Regardless, thank you to the Management for keeping this space clean and thank you to the community for keeping it interesting.


----------



## Harpo (Oct 27, 2021)

What you as a relatively new Chronner do not know, is that sometimes we lose a lot of members. Many join but never post, and then they never return after a certain time. Such inactive folks are pruned now and then.
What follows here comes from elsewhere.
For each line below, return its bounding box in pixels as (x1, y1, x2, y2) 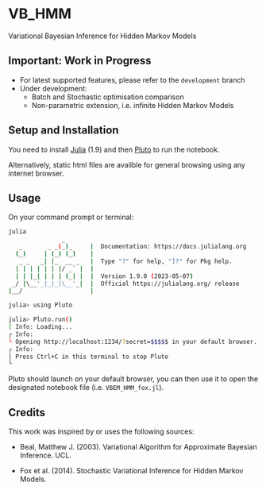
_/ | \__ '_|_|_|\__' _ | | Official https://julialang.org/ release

Just look at this, I was saying fourteen years ago that we have over 20,000 members


			https://www.sffchronicles.com/threads/42049/


----------



## Droflet (Oct 27, 2021)

Perhaps Brian could open the bar? Hmm, or not. Virtual beer goes straight to my head.


----------



## Dave (Oct 27, 2021)

bretbernhoft said:


> is anything in the works to celebrate the twenty thousandth member mark?





Harpo said:


> we lose a lot of members. Many join but never post, and then they never return after a certain time. Such inactive folks are pruned now and then.
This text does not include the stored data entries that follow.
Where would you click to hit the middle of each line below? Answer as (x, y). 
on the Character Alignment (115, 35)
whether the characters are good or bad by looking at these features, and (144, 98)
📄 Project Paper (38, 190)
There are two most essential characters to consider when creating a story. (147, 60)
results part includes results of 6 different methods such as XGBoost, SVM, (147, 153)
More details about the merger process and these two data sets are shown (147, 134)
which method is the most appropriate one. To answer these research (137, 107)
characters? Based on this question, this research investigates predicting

We do get a lot of members who never post or return, and also a lot of spammers who are automatically rejected, and these have been occasionally pruned out, but you will also notice from the statistics that we are close to reaching one hundred thousand threads and to reaching two and a half million total posts. I think that those are much more significant milestones, but no, there is no plan to celebrate them in any way.


----------



## Danny McG (Oct 27, 2021)

"Let's put on our own show, right here in the youth club"


----------



## Dave (Oct 27, 2021)

Danny McG said:


> Let's put on our own show, right here in the youth club











						Hey, Let's Put on a Show - TV Tropes
					

So the Orphanage of Love is in trouble. Big, costly trouble. How are those orphans going to raise all that money? It's simple: put on a show! We'll use the modest singing talents of the secretary corps, and we can put a stage in that old barn out …




					tvtropes.org


----------



## Danny McG (Oct 27, 2021)




----------



## Droflet (Oct 27, 2021)

Danny McG said:


> "Let's put on our own show, right here in the youth club"


I don't think they'd let a senior citizen like you into a youth club. Or me for that matter. Just meet down the pub. Easy breezy.


----------



## Brian G Turner (Oct 27, 2021)

No plans at the moment, though I have been keeping an eye out on the member count. 



Harpo said:


> Just look at this, I was saying fourteen years ago that we have over 20,000 members
> https://www.sffchronicles.com/threads/42049/



Those were the days when bots could easily sign up to sites, so I had to cull them. I prefer realistic figures over inflated and pointless ones. Bot problem still there, but nowhere near so bad.


----------



## Danny McG (Oct 27, 2021)

There's nowt worse than a bot problem


----------



## Valtharius (Oct 27, 2021)

I assume when the 20,000th user registers, balloons and a giant banner will appear on their screen: "Congratulations, You Win Nothing"


----------



## M. Robert Gibson (Oct 27, 2021)

I imagine something like this will happen


----------



## Fiberglass Cyborg (Oct 28, 2021)

In an age when forums are supposedly dying, Chrons is both pleasantly lively and pleasantly not a raging dumpster fire. Don't think I've seen a 5-figure number of active members, though.... 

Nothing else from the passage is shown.